Molto spesso i chitarristi alle prime armi tendono a fare confusione quando si parla di effetti per chitarra: in effetti, le tipologie di pedali sono moltissime, così come le diverse caratteristiche possedute da ognuno e le diverse funzionalità a seconda di come vengono regolati i controlli.
Tuttavia, conoscere e saper usare gli effetti per chitarra rappresenta la strada più veloce verso la costruzione di un proprio sound unico. Ma quali sono e come funzionano gli effetti per chitarra?
Essenzialmente, le diverse classi di effetti possono essere distinte in base al tipo di intervento che operano sul suono proveniente dalla chitarra.

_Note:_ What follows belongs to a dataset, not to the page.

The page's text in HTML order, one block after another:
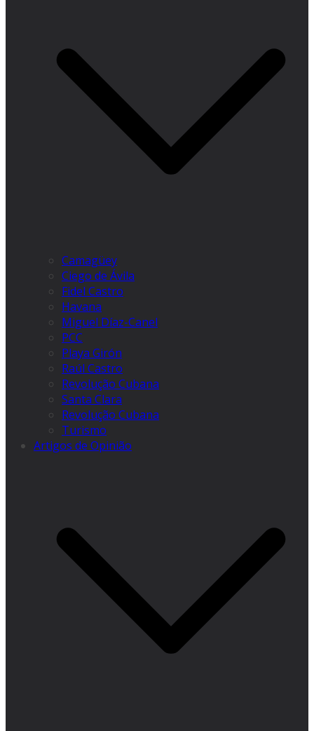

Questo è il motivo per cui è possibile distinguere, in base al funzionamento, quattro categorie principali: gli effetti di tonalità (che intervengono sul suono, come i Compressori), gli effetti di dinamica (che impattano sul Gain, come gli Overdrive, le Distorsioni, i Fuzz, ecc.), gli effetti di modulazione (come i Chorus) e quelli di ambiente (Reverb, Delay, ecc.).
Con questo articolo andremo ad approfondire nel dettaglio ciascuna di queste categorie, scoprendo come funzionano gli effetti per chitarra e fornendo tutte le informazioni più utili da conoscere in materia.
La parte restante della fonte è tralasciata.